Section: New Results
Comparison between multi-task and single-task oracle risks in kernel ridge regression
Participant : Matthieu Solnon [correspondent] .
In [35] we study multi-task kernel ridge regression and try to understand when the multi-task procedure performs better than the single-task one, in terms of averaged quadratic risk. In order to do so, we compare the risks of the estimators with perfect calibration, the oracle risk. We are able to give explicit settings, favorable to the multi-task procedure, where the multi-task oracle performs better than the single-task one. In situations where the multi-task procedure is conjectured to perform badly, we also show the oracle does so. We then complete our study with simulated examples, where we can compare both oracle risks in more natural situations. A consequence of our result is that the multi-task ridge estimator has a lower risk than any single-task estimator, in favorable situations.
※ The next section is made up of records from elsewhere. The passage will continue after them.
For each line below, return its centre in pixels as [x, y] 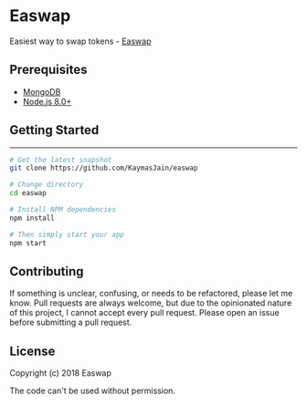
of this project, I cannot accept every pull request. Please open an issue [145, 313]
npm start [28, 243]
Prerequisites [48, 70]
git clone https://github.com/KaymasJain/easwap [104, 168]
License [32, 351]
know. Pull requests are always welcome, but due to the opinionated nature [151, 303]
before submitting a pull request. [71, 322]
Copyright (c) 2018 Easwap [61, 373]

Increasing the sample size is the most common way to improve the performance of statistical estimators. In some cases (see, for instance, the experiments of [56] on customer data analysis or those of [63] on molecule binding problems), having access to some new data may be impossible, often due to experimental limitations. One way to circumvent those constraints is to use datasets from several related (and, hopefully, “similar”) problems, as if it gave additional (in some sense) observations on the initial problem. The statistical methods using this heuristic are called “multi-task” techniques, as opposed to “single-task” techniques, where every problem is treated one at a time. In this paper, we study kernel ridge regression in a multi-task framework and try to understand when multi-task can improve over single-task.
The first trace of a multi-task estimator can be found in the work of [88] . In this article, Charles Stein showed that the usual maximum-likelihood estimator of the mean of a Gaussian vector (of dimension larger than 3, every dimension representing here a task) is not admissible—that is, there exists another estimator that has a lower risk for every parameter. He showed the existence of an estimator that uniformly attains a lower quadratic risk by shrinking the estimators along the different dimensions towards an arbitrary point. An explicit form of such an estimator was given by [64] , yielding the famous James-Stein estimator. This phenomenon, now known as the “Stein's paradox”, was widely studied in the following years and the behaviour of this estimator was confirmed by empirical studies, in particular the one from [55] . This first example clearly shows the goals of the multi-task procedure: an advantage is gained by borrowing information from different tasks (here, by shrinking the estimators along the different dimensions towards a common point), the improvement being scored by the global (averaged) squared risk. Therefore, this procedure does not guarantee individual gains on every task, but a global improvement on the sum of those task-wise risks.
We consider different regression tasks, a framework we refer to as “multi-task” regression, and where the performance of the estimators is measured by the fixed-design quadratic risk. Kernel ridge regression is a classical framework to work with and comes with a natural norm, which often has desirable properties (such as, for instance, links with regularity). This norm is also a natural “similarity measure” between the regression functions. [56] showed how to extend kernel ridge regression to a multi-task setting, by adding a regularization term that binds the regression functions along the different tasks together. One of the main questions that is asked is to assert whether the multi-task estimator has a lower risk than any single-task estimator. It was recently proved by [86] that a fully data-driven calibration of this procedure is possible, given some assumptions on the set of matrices used to regularize—which correspond to prior knowledge on the tasks. Under those assumptions, the estimator is showed to verify an oracle inequality, that is, its risk matches (up to constants) the best possible one, the oracle risk. Thus, it suffices to compare the oracle risks for the multi-task procedure and the single-task one to provide an answer to this question.
We study the oracle multi-task risk and compare it to the oracle single-task risk. We then find situations where the multi-task oracle is proved to have a lower risk than the single-task oracle. This allows us to better understand which situation favors the multi-task procedure and which does not. After having defined our model, we write down the risk of a general multi-task ridge estimator and see that it admits a convenient decomposition using two key elements: the mean of the tasks and the resulting variance. This decomposition allows us to optimize this risk and get a precise estimation of the oracle risk, in settings where the ridge estimator is known to be minimax optimal. We then explore several repartitions of the tasks that give the latter multi-task rates, study their single-task oracle risk and compare it to their respective multi-task rates. This allows us to discriminate several situations, depending whether the multi-task oracle either outperforms its single-task counterpart, underperforms it or whether both behave similarly. We also show that, in the cases favorable to the multi-task oracle detailed in the previous sections, the estimator proposed by [86] behaves accordingly and achieves a lower risk than the single-task oracle. We finally study settings where we can no longer explicitly study the oracle risk, by running simulations, and we show that the multi-task oracle continues to retain the same virtues and disadvantages as before.